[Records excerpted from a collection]
+ + + + + + +

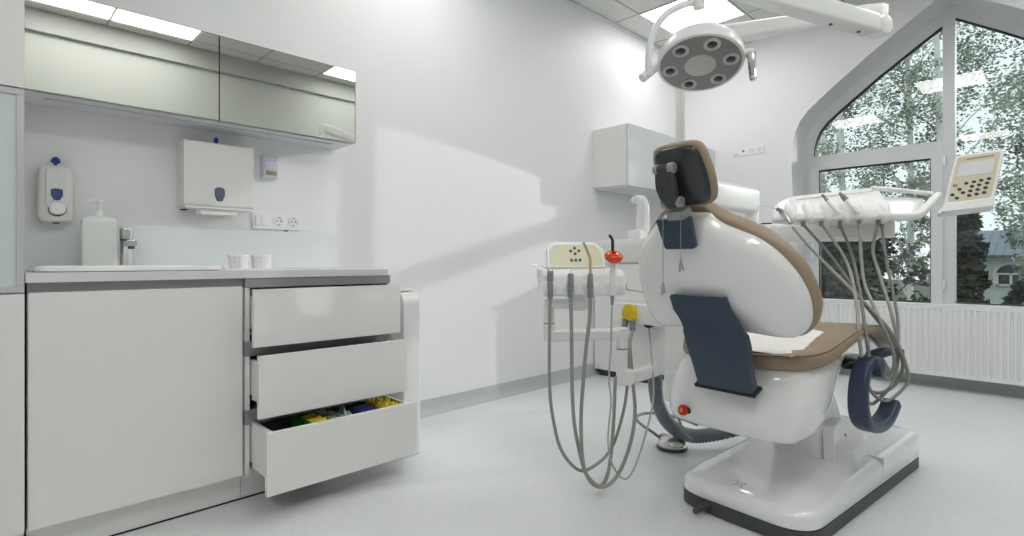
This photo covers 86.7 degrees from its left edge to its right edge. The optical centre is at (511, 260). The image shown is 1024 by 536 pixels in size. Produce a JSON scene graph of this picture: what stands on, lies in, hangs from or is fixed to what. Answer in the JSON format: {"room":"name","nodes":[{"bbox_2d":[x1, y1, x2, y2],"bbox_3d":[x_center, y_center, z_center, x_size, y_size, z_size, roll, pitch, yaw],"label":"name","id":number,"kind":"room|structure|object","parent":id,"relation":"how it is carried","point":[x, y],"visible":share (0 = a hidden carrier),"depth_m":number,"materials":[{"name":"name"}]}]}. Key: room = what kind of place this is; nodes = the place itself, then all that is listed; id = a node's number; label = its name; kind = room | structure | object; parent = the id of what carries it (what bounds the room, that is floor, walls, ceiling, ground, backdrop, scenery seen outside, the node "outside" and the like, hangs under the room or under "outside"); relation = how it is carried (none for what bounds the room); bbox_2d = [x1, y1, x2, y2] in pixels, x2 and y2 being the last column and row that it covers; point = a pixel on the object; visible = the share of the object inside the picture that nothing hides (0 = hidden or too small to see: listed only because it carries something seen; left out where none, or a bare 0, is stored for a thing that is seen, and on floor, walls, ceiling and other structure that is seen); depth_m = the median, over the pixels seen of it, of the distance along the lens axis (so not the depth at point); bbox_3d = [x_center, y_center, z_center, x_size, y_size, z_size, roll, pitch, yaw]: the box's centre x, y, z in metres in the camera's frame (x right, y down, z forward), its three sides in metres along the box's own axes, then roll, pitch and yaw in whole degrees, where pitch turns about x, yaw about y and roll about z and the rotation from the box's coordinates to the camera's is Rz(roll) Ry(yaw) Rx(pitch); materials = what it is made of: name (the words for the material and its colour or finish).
{"room":"dental clinic","nodes":[
{"label":"dental clinic","id":0,"kind":"room"},
{"bbox_2d":[24,0,674,400],"bbox_3d":[-0.702,-0.686,3.126,7.275,3.173,0.200,0,0,-44],"label":"wall","id":1,"kind":"structure","parent":0,"point":[470,156],"depth_m":3.24,"materials":[{"name":"paint"}]},
{"bbox_2d":[37,157,73,223],"bbox_3d":[-1.664,-0.259,1.976,0.099,0.245,0.094,0,0,-44],"label":"soap dispenser","id":2,"kind":"object","parent":1,"relation":"attached to","point":[55,184],"visible":1,"depth_m":1.95,"materials":[{"name":"white plastic"}]},
{"bbox_2d":[24,222,335,269],"bbox_3d":[-1.335,-0.053,2.360,1.207,0.175,0.006,0,0,-44],"label":"backsplash","id":3,"kind":"structure","parent":1,"relation":"attached to","point":[45,244],"depth_m":2.32,"materials":[{"name":"white paint"}]},
{"bbox_2d":[24,0,354,149],"bbox_3d":[-1.265,-0.743,2.288,1.207,0.356,0.208,0,0,-44],"label":"upper cabinet","id":4,"kind":"object","parent":1,"relation":"attached to","point":[80,55],"visible":0.85,"depth_m":2.11,"materials":[{"name":"grey laminate"}]},
{"bbox_2d":[176,137,253,212],"bbox_3d":[-1.276,-0.373,2.337,0.271,0.319,0.122,0,0,-44],"label":"dispenser","id":5,"kind":"object","parent":1,"relation":"attached to","point":[214,176],"visible":1,"depth_m":2.28,"materials":[{"name":"white plastic"}]},
{"bbox_2d":[178,205,251,212],"bbox_3d":[-1.276,-0.223,2.337,0.261,0.010,0.110,0,0,-44],"label":"tray","id":6,"kind":"object","parent":5,"relation":"on","point":[239,208],"depth_m":2.30,"materials":[{"name":"white plastic"}]},
{"bbox_2d":[195,209,236,216],"bbox_3d":[-1.276,-0.208,2.339,0.145,0.020,0.080,0,0,-44],"label":"paper towel","id":7,"kind":"object","parent":5,"relation":"hanging from","point":[211,212],"visible":1,"depth_m":2.31,"materials":[{"name":"white paper"}]},
{"bbox_2d":[260,156,277,179],"bbox_3d":[-1.131,-0.435,2.526,0.066,0.100,0.056,0,0,-44],"label":"air freshener","id":8,"kind":"object","parent":1,"relation":"attached to","point":[268,165],"visible":1,"depth_m":2.51,"materials":[{"name":"white plastic"}]},
{"bbox_2d":[252,211,300,230],"bbox_3d":[-1.113,-0.185,2.571,0.226,0.087,0.016,0,0,-44],"label":"strip","id":9,"kind":"object","parent":1,"relation":"attached to","point":[260,220],"visible":1,"depth_m":2.56,"materials":[{"name":"white plastic"}]},
{"bbox_2d":[256,215,260,224],"bbox_3d":[-1.173,-0.189,2.508,0.024,0.046,0.006,0,0,-44],"label":"rocker switch","id":10,"kind":"object","parent":9,"relation":"attached to","point":[258,217],"depth_m":2.51,"materials":[{"name":"white plastic"}]},
{"bbox_2d":[261,215,266,224],"bbox_3d":[-1.155,-0.189,2.526,0.024,0.046,0.006,0,0,-44],"label":"rocker switch","id":11,"kind":"object","parent":9,"relation":"attached to","point":[263,217],"depth_m":2.52,"materials":[{"name":"white plastic"}]},
{"bbox_2d":[274,216,283,225],"bbox_3d":[-1.106,-0.189,2.572,0.047,0.047,0.006,0,0,-44],"label":"socket","id":12,"kind":"object","parent":9,"relation":"attached to","point":[278,220],"depth_m":2.57,"materials":[{"name":"plastic"}]},
{"bbox_2d":[288,217,297,226],"bbox_3d":[-1.056,-0.189,2.620,0.047,0.047,0.006,0,0,-44],"label":"socket","id":13,"kind":"object","parent":9,"relation":"attached to","point":[292,221],"depth_m":2.62,"materials":[{"name":"plastic"}]},
{"bbox_2d":[420,363,599,417],"bbox_3d":[0.404,0.857,4.040,3.615,0.087,0.045,0,0,-44],"label":"baseboard","id":14,"kind":"structure","parent":1,"relation":"attached to","point":[442,404],"depth_m":3.56,"materials":[{"name":"grey plastic"}]},
{"bbox_2d":[565,0,660,49],"bbox_3d":[-0.697,-1.964,2.977,6.675,0.018,0.020,0,0,-44],"label":"trim","id":15,"kind":"structure","parent":1,"relation":"attached to","point":[573,2],"depth_m":4.44,"materials":[{"name":"white metal"}]},
{"bbox_2d":[593,123,714,199],"bbox_3d":[1.276,-0.802,4.696,1.442,0.472,0.328,0,0,-44],"label":"upper cabinet","id":16,"kind":"object","parent":1,"relation":"attached to","point":[623,153],"visible":0.49,"depth_m":4.21,"materials":[{"name":"white laminate"}]},
{"bbox_2d":[116,374,1023,535],"bbox_3d":[0.576,0.960,1.823,7.275,0.120,3.850,0,0,-44],"label":"floor","id":17,"kind":"structure","parent":0,"point":[498,467],"depth_m":2.18,"materials":[{"name":"plastic"}]},
{"bbox_2d":[0,0,23,535],"bbox_3d":[-1.921,-0.325,1.438,0.912,2.450,0.497,0,0,-44],"label":"tall cabinet","id":18,"kind":"object","parent":17,"relation":"on","point":[11,11],"visible":1,"depth_m":1.56,"materials":[{"name":"white laminate"}]},
{"bbox_2d":[24,278,242,535],"bbox_3d":[-1.376,0.482,1.972,0.602,0.836,0.497,0,0,-44],"label":"base cabinet","id":19,"kind":"object","parent":17,"relation":"on","point":[133,390],"visible":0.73,"depth_m":1.76,"materials":[{"name":"white laminate"}]},
{"bbox_2d":[24,268,387,282],"bbox_3d":[-1.162,0.050,2.182,1.210,0.029,0.504,0,0,-44],"label":"countertop","id":20,"kind":"structure","parent":19,"relation":"on","point":[29,276],"depth_m":1.89,"materials":[{"name":"laminate"}]},
{"bbox_2d":[81,199,117,264],"bbox_3d":[-1.540,-0.098,2.022,0.107,0.265,0.052,0,0,-44],"label":"soap pump bottle","id":21,"kind":"object","parent":20,"relation":"on","point":[99,232],"visible":0.83,"depth_m":2.01,"materials":[{"name":"white plastic"}]},
{"bbox_2d":[28,265,223,271],"bbox_3d":[-1.358,0.025,1.936,0.544,0.019,0.350,0,0,-44],"label":"basin","id":22,"kind":"object","parent":20,"relation":"in","point":[62,268],"visible":1,"depth_m":1.79,"materials":[{"name":"white ceramic"}]},
{"bbox_2d":[119,228,136,264],"bbox_3d":[-1.458,-0.046,2.062,0.052,0.162,0.131,0,0,-44],"label":"faucet","id":23,"kind":"object","parent":20,"relation":"on","point":[126,235],"visible":0.85,"depth_m":2.07,"materials":[{"name":"silver metal"}]},
{"bbox_2d":[224,268,280,268],"bbox_3d":[-1.129,0.033,2.343,0.230,0.004,0.090,0,0,-44],"label":"tray","id":24,"kind":"object","parent":20,"relation":"on","point":[224,268],"visible":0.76,"depth_m":2.31,"materials":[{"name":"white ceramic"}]},
{"bbox_2d":[228,255,249,267],"bbox_3d":[-1.163,0.002,2.309,0.086,0.058,0.086,0,0,-44],"label":"cup","id":25,"kind":"object","parent":24,"relation":"on","point":[234,261],"visible":0.95,"depth_m":2.28,"materials":[{"name":"white plastic"}]},
{"bbox_2d":[251,255,271,267],"bbox_3d":[-1.097,0.002,2.374,0.086,0.058,0.086,0,0,-44],"label":"cup","id":26,"kind":"object","parent":24,"relation":"on","point":[258,261],"visible":0.97,"depth_m":2.34,"materials":[{"name":"white plastic"}]},
{"bbox_2d":[240,275,416,498],"bbox_3d":[-0.868,0.482,2.326,0.618,0.836,0.703,0,0,-44],"label":"base cabinet","id":27,"kind":"object","parent":17,"relation":"on","point":[310,344],"visible":0.75,"depth_m":2.08,"materials":[{"name":"white laminate"}]},
{"bbox_2d":[292,411,330,426],"bbox_3d":[-0.777,0.681,2.111,0.077,0.150,0.205,0,0,-44],"label":"storage box","id":28,"kind":"object","parent":27,"relation":"in","point":[297,420],"visible":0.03,"depth_m":2.12,"materials":[{"name":"green plastic"}]},
{"bbox_3d":[-0.803,0.697,2.138,0.068,0.113,0.036,0,0,-44],"label":"block","id":29,"kind":"object","parent":28,"relation":"in","visible":0},
{"bbox_2d":[301,412,316,418],"bbox_3d":[-0.803,0.621,2.138,0.063,0.037,0.032,0,0,-44],"label":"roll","id":30,"kind":"object","parent":29,"relation":"on","point":[314,413],"visible":0.41,"depth_m":2.13,"materials":[{"name":"plastic"}]},
{"bbox_3d":[-0.771,0.697,2.105,0.068,0.113,0.036,0,0,-44],"label":"block","id":31,"kind":"object","parent":28,"relation":"in","visible":0},
{"bbox_2d":[306,415,321,421],"bbox_3d":[-0.771,0.621,2.106,0.063,0.037,0.032,0,0,-44],"label":"roll","id":32,"kind":"object","parent":31,"relation":"on","point":[310,419],"visible":0.41,"depth_m":2.10,"materials":[{"name":"plastic"}]},
{"bbox_3d":[-0.740,0.697,2.073,0.068,0.113,0.036,0,0,-44],"label":"block","id":33,"kind":"object","parent":28,"relation":"in","visible":0},
{"bbox_2d":[311,417,326,422],"bbox_3d":[-0.740,0.621,2.073,0.063,0.037,0.032,0,0,-44],"label":"roll","id":34,"kind":"object","parent":33,"relation":"on","point":[323,418],"visible":0.3,"depth_m":2.07,"materials":[{"name":"plastic"}]},
{"bbox_2d":[315,409,342,416],"bbox_3d":[-0.724,0.685,2.163,0.064,0.142,0.205,0,0,-44],"label":"storage box","id":35,"kind":"object","parent":27,"relation":"on","point":[325,412],"visible":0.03,"depth_m":2.23,"materials":[{"name":"white plastic"}]},
{"bbox_2d":[326,414,335,418],"bbox_3d":[-0.725,0.684,2.164,0.040,0.137,0.040,0,0,-44],"label":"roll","id":36,"kind":"object","parent":35,"relation":"in","point":[331,416],"visible":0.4,"depth_m":2.16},
{"bbox_2d":[338,405,351,415],"bbox_3d":[-0.679,0.670,2.204,0.046,0.172,0.185,0,0,-44],"label":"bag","id":37,"kind":"object","parent":27,"relation":"on","point":[342,410],"visible":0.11,"depth_m":2.19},
{"bbox_2d":[349,404,379,413],"bbox_3d":[-0.608,0.681,2.238,0.092,0.150,0.124,0,0,-44],"label":"container","id":38,"kind":"object","parent":27,"relation":"on","point":[364,407],"visible":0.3,"depth_m":2.23,"materials":[{"name":"blue plastic"}]},
{"bbox_2d":[390,287,419,457],"bbox_3d":[-0.602,0.514,2.639,0.102,0.772,0.395,0,0,-44],"label":"waste bin","id":39,"kind":"object","parent":17,"relation":"on","point":[409,301],"visible":0.2,"depth_m":2.51,"materials":[{"name":"white plastic"}]},
{"bbox_2d":[595,262,663,382],"bbox_3d":[1.342,0.454,4.590,1.405,0.892,0.567,0,0,-44],"label":"base cabinet","id":40,"kind":"object","parent":17,"relation":"on","point":[602,303],"visible":0.05,"depth_m":4.24,"materials":[{"name":"white plastic"}]},
{"bbox_2d":[636,412,697,452],"bbox_3d":[0.782,0.856,2.760,0.389,0.086,0.352,0,0,-44],"label":"foot pedal","id":41,"kind":"object","parent":17,"relation":"on","point":[668,443],"visible":0.77,"depth_m":2.57,"materials":[{"name":"grey plastic"}]},
{"bbox_2d":[639,140,918,535],"bbox_3d":[1.055,0.271,2.074,1.557,1.259,0.626,0,0,-39],"label":"dental chair","id":42,"kind":"object","parent":17,"relation":"on","point":[804,467],"visible":0.94,"depth_m":1.76,"materials":[{"name":"white plastic"}]},
{"bbox_2d":[598,89,684,401],"bbox_3d":[0.679,-0.237,2.481,0.530,1.675,0.673,0,0,0],"label":"dental cuspidor unit","id":43,"kind":"object","parent":42,"relation":"attached to","point":[631,311],"visible":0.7,"depth_m":2.39,"materials":[{"name":"white plastic"}]},
{"bbox_2d":[537,242,627,371],"bbox_3d":[0.289,0.184,2.114,0.373,0.521,0.169,0,0,-7],"label":"console","id":44,"kind":"object","parent":43,"relation":"attached to","point":[561,257],"visible":0.81,"depth_m":2.12,"materials":[{"name":"white plastic"}]},
{"bbox_2d":[531,264,629,471],"bbox_3d":[0.314,0.412,2.153,0.580,0.802,0.145,0,0,-39],"label":"syringe","id":45,"kind":"object","parent":44,"relation":"in","point":[550,278],"visible":0.87,"depth_m":2.03,"materials":[{"name":"rubber"}]},
{"bbox_2d":[537,268,625,310],"bbox_3d":[0.264,0.110,2.104,0.329,0.164,0.295,0,0,-44],"label":"tray","id":46,"kind":"object","parent":44,"relation":"on","point":[601,276],"depth_m":2.05,"materials":[{"name":"white plastic"}]},
{"bbox_2d":[567,270,616,484],"bbox_3d":[0.311,0.452,2.079,0.256,0.836,0.045,0,0,-31],"label":"suction handpiece","id":47,"kind":"object","parent":44,"relation":"in","point":[570,280],"visible":0.95,"depth_m":2.04,"materials":[{"name":"white plastic"}]},
{"bbox_2d":[579,242,636,488],"bbox_3d":[0.427,0.398,2.155,0.122,0.941,0.425,0,0,41],"label":"hose","id":48,"kind":"object","parent":44,"relation":"in","point":[590,286],"visible":1,"depth_m":2.04,"materials":[{"name":"grey rubber"}]},
{"bbox_2d":[604,234,653,479],"bbox_3d":[0.485,0.376,2.161,0.072,0.954,0.414,0,0,38],"label":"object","id":49,"kind":"object","parent":44,"relation":"in","point":[613,256],"visible":0.96,"depth_m":2.03,"materials":[{"name":"white plastic"}]},
{"bbox_2d":[598,239,644,262],"bbox_3d":[0.656,-0.045,2.571,0.400,0.105,0.470,0,0,-39],"label":"bowl","id":50,"kind":"object","parent":43,"relation":"on","point":[630,249],"depth_m":2.44,"materials":[{"name":"white ceramic"}]},
{"bbox_2d":[648,375,739,443],"bbox_3d":[0.880,0.688,2.556,0.517,0.354,0.122,0,0,-8],"label":"hose","id":51,"kind":"object","parent":43,"relation":"attached to","point":[676,429],"visible":0.76,"depth_m":2.54,"materials":[{"name":"grey plastic"}]},
{"bbox_2d":[639,0,892,91],"bbox_3d":[0.987,-0.858,2.114,0.908,0.519,0.866,0,0,29],"label":"light","id":52,"kind":"object","parent":43,"relation":"attached to","point":[703,56],"visible":1,"depth_m":2.01,"materials":[{"name":"white plastic"}]},
{"bbox_2d":[713,149,1003,241],"bbox_3d":[1.454,-0.256,2.490,0.732,0.338,1.199,0,0,-44],"label":"tray","id":53,"kind":"object","parent":43,"relation":"attached to","point":[974,178],"visible":0.92,"depth_m":2.36,"materials":[{"name":"white plastic"}]},
{"bbox_2d":[757,205,909,402],"bbox_3d":[1.312,0.139,2.257,0.218,0.783,0.538,0,0,-20],"label":"syringe","id":54,"kind":"object","parent":53,"relation":"in","point":[780,210],"visible":0.96,"depth_m":2.06,"materials":[{"name":"rubber"}]},
{"bbox_2d":[819,221,863,356],"bbox_3d":[1.314,0.078,2.104,0.097,0.506,0.544,0,0,16],"label":"hose","id":55,"kind":"object","parent":53,"relation":"hanging from","point":[821,223],"visible":0.99,"depth_m":2.14,"materials":[{"name":"grey rubber"}]},
{"bbox_2d":[821,194,870,356],"bbox_3d":[1.342,0.018,2.110,0.108,0.627,0.556,0,0,15],"label":"dental handpiece","id":56,"kind":"object","parent":53,"relation":"in","point":[833,207],"visible":0.99,"depth_m":2.21,"materials":[{"name":"white plastic"}]},
{"bbox_2d":[801,221,904,394],"bbox_3d":[1.377,0.162,2.189,0.199,0.673,0.428,0,0,-1],"label":"hose","id":57,"kind":"object","parent":53,"relation":"hanging from","point":[893,341],"visible":0.82,"depth_m":2.04,"materials":[{"name":"grey rubber"}]},
{"bbox_2d":[839,192,895,380],"bbox_3d":[1.425,0.075,2.177,0.092,0.750,0.375,0,0,14],"label":"dental handpiece","id":58,"kind":"object","parent":53,"relation":"in","point":[843,197],"visible":0.89,"depth_m":2.17,"materials":[{"name":"white plastic"}]},
{"bbox_2d":[869,219,899,405],"bbox_3d":[1.456,0.181,2.123,0.109,0.712,0.397,0,0,38],"label":"hose","id":59,"kind":"object","parent":53,"relation":"hanging from","point":[878,222],"visible":0.84,"depth_m":2.12,"materials":[{"name":"grey rubber"}]},
{"bbox_2d":[879,224,899,371],"bbox_3d":[1.524,0.128,2.194,0.075,0.632,0.338,0,0,36],"label":"hose","id":60,"kind":"object","parent":53,"relation":"hanging from","point":[881,226],"visible":0.55,"depth_m":2.25,"materials":[{"name":"grey rubber"}]},
{"bbox_2d":[661,214,683,294],"bbox_3d":[0.496,-0.021,1.650,0.036,0.254,0.084,0,0,-39],"label":"chain","id":61,"kind":"object","parent":42,"relation":"hanging from","point":[680,262],"visible":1,"depth_m":1.66,"materials":[{"name":"metal"}]},
{"bbox_2d":[653,140,717,207],"bbox_3d":[0.523,-0.263,1.658,0.108,0.192,0.196,0,0,-39],"label":"cushion","id":62,"kind":"object","parent":42,"relation":"on","point":[695,175],"depth_m":1.60,"materials":[{"name":"beige leather"}]},
{"bbox_2d":[648,202,822,335],"bbox_3d":[0.665,0.013,1.769,0.232,0.430,0.597,0,0,-39],"label":"backrest cushion","id":63,"kind":"object","parent":42,"relation":"on","point":[741,277],"depth_m":1.64,"materials":[{"name":"beige leather"}]},
{"bbox_2d":[747,329,823,356],"bbox_3d":[0.940,0.269,1.949,0.428,0.066,0.276,0,0,-44],"label":"paper sheet","id":64,"kind":"object","parent":42,"relation":"on","point":[760,343],"visible":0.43,"depth_m":1.86,"materials":[{"name":"white paper"}]},
{"bbox_2d":[683,322,894,370],"bbox_3d":[1.193,0.322,2.202,1.168,0.180,0.521,0,0,-39],"label":"seat cushion","id":65,"kind":"object","parent":42,"relation":"on","point":[825,352],"depth_m":1.83,"materials":[{"name":"beige leather"}]},
{"bbox_2d":[574,0,887,46],"bbox_3d":[0.504,-1.998,1.753,6.675,0.050,3.450,0,0,-44],"label":"ceiling","id":66,"kind":"structure","parent":0,"point":[625,13],"depth_m":4.30,"materials":[{"name":"tile"}]},
{"bbox_2d":[639,0,745,33],"bbox_3d":[1.440,-1.969,4.323,0.600,0.008,0.600,0,0,-44],"label":"recessed light","id":67,"kind":"object","parent":66,"relation":"in","point":[716,11],"visible":0.62,"depth_m":4.33,"materials":[{"name":"white plastic"}]},
{"bbox_2d":[685,0,1023,256],"bbox_3d":[3.030,-0.686,4.230,0.400,3.173,3.450,0,0,-44],"label":"wall","id":68,"kind":"structure","parent":0,"point":[800,75],"depth_m":4.67,"materials":[{"name":"paint"}]},
{"bbox_2d":[732,144,763,156],"bbox_3d":[2.115,-0.991,4.867,0.014,0.081,0.290,0,0,-44],"label":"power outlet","id":69,"kind":"object","parent":68,"relation":"attached to","point":[754,149],"visible":1,"depth_m":4.86,"materials":[{"name":"white plastic"}]},
{"bbox_2d":[743,0,899,43],"bbox_3d":[2.887,-1.964,4.076,0.020,0.018,3.430,0,0,-44],"label":"trim","id":70,"kind":"structure","parent":68,"relation":"attached to","point":[888,1],"depth_m":4.12,"materials":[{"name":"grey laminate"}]},
{"bbox_2d":[803,4,1023,306],"bbox_3d":[3.322,-0.766,4.075,0.130,2.356,2.104,0,0,-44],"label":"window","id":71,"kind":"structure","parent":68,"relation":"in","point":[942,155],"depth_m":4.14,"materials":[{"name":"white plastic"}]},
{"bbox_2d":[819,298,1023,385],"bbox_3d":[3.075,0.554,3.799,0.136,0.502,1.944,0,0,-44],"label":"radiator","id":72,"kind":"object","parent":68,"relation":"attached to","point":[970,342],"visible":0.57,"depth_m":3.73,"materials":[{"name":"metal"}]},
{"bbox_2d":[823,298,1023,309],"bbox_3d":[3.062,0.310,3.784,0.098,0.014,1.941,0,0,-44],"label":"grille","id":73,"kind":"object","parent":72,"relation":"attached to","point":[935,306],"depth_m":3.86,"materials":[{"name":"metal"}]},
{"bbox_2d":[839,367,1023,397],"bbox_3d":[2.871,0.857,4.074,0.045,0.087,3.450,0,0,-44],"label":"baseboard","id":74,"kind":"structure","parent":68,"relation":"attached to","point":[1017,391],"depth_m":3.80,"materials":[{"name":"grey plastic"}]},
{"label":"outside","id":75,"kind":"structure","parent":0,"visible":0},
{"bbox_2d":[870,279,929,300],"bbox_3d":[62.523,4.600,54.502,154.400,0.200,135.000,0,0,-44],"label":"lawn","id":76,"kind":"structure","parent":75,"point":[926,290],"depth_m":85.58,"materials":[{"name":"green plant"}]},
{"bbox_2d":[817,89,888,191],"bbox_3d":[11.491,-2.601,19.869,3.732,14.207,4.029,0,0,-38],"label":"tree","id":77,"kind":"object","parent":76,"relation":"on","point":[821,141],"visible":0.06,"depth_m":19.50,"materials":[{"name":"green plant"}]},
{"bbox_2d":[822,241,885,298],"bbox_3d":[6.643,1.815,10.662,2.348,5.518,2.001,0,0,-44],"label":"conifer","id":78,"kind":"object","parent":76,"relation":"on","point":[871,276],"visible":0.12,"depth_m":10.26,"materials":[{"name":"green plant"}]},
{"bbox_2d":[817,77,908,275],"bbox_3d":[9.357,-3.320,15.591,3.053,15.645,3.429,0,0,-39],"label":"tree","id":79,"kind":"object","parent":76,"relation":"on","point":[840,175],"visible":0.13,"depth_m":15.38,"materials":[{"name":"green plant"}]},
{"bbox_2d":[822,242,903,299],"bbox_3d":[6.776,1.566,12.121,3.407,6.045,3.195,0,0,12],"label":"conifer","id":80,"kind":"object","parent":76,"relation":"on","point":[873,291],"visible":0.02,"depth_m":11.34,"materials":[{"name":"green plant"}]},
{"bbox_2d":[823,238,929,300],"bbox_3d":[8.443,1.626,12.928,2.863,5.854,2.780,0,0,-13],"label":"conifer","id":81,"kind":"object","parent":76,"relation":"on","point":[921,273],"visible":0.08,"depth_m":12.15,"materials":[{"name":"green plant"}]},
{"bbox_2d":[836,21,984,299],"bbox_3d":[11.428,-3.822,15.570,3.432,16.649,3.576,0,0,-12],"label":"tree","id":82,"kind":"object","parent":76,"relation":"on","point":[909,252],"visible":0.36,"depth_m":15.45,"materials":[{"name":"green plant"}]},
{"bbox_2d":[869,21,1020,282],"bbox_3d":[11.245,-3.799,14.206,3.224,16.602,3.044,0,0,37],"label":"tree","id":83,"kind":"object","parent":76,"relation":"on","point":[918,182],"visible":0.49,"depth_m":14.13,"materials":[{"name":"green plant"}]},
{"bbox_2d":[928,213,993,303],"bbox_3d":[8.446,1.667,10.216,1.197,5.804,1.202,0,0,42],"label":"conifer","id":84,"kind":"object","parent":76,"relation":"on","point":[972,280],"visible":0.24,"depth_m":10.02,"materials":[{"name":"green plant"}]},
{"bbox_2d":[926,230,1023,303],"bbox_3d":[23.933,1.540,23.440,8.000,5.920,8.500,0,0,-44],"label":"house","id":85,"kind":"structure","parent":76,"relation":"on","point":[1000,255],"depth_m":22.36,"materials":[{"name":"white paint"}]},
{"bbox_2d":[958,24,1023,249],"bbox_3d":[14.381,-3.341,14.682,3.640,15.686,3.317,0,0,-28],"label":"tree","id":86,"kind":"object","parent":76,"relation":"on","point":[1019,146],"visible":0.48,"depth_m":15.06,"materials":[{"name":"green plant"}]},
{"bbox_2d":[975,59,1023,304],"bbox_3d":[10.458,-1.323,9.979,2.864,11.651,2.745,0,0,-39],"label":"tree","id":87,"kind":"object","parent":76,"relation":"on","point":[1002,106],"visible":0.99,"depth_m":10.45,"materials":[{"name":"green plant"}]},
{"bbox_2d":[1001,278,1023,304],"bbox_3d":[10.355,2.395,10.927,1.868,4.226,1.522,0,0,-8],"label":"bush","id":88,"kind":"object","parent":76,"relation":"on","point":[1016,295],"visible":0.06,"depth_m":10.85,"materials":[{"name":"green plant"}]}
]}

+ + + + + + +

• [Work request]: Show the lines from the data above that contain the string "clinic".

• [Result of the task]:
{"room":"dental clinic","nodes":[
{"label":"dental clinic","id":0,"kind":"room"},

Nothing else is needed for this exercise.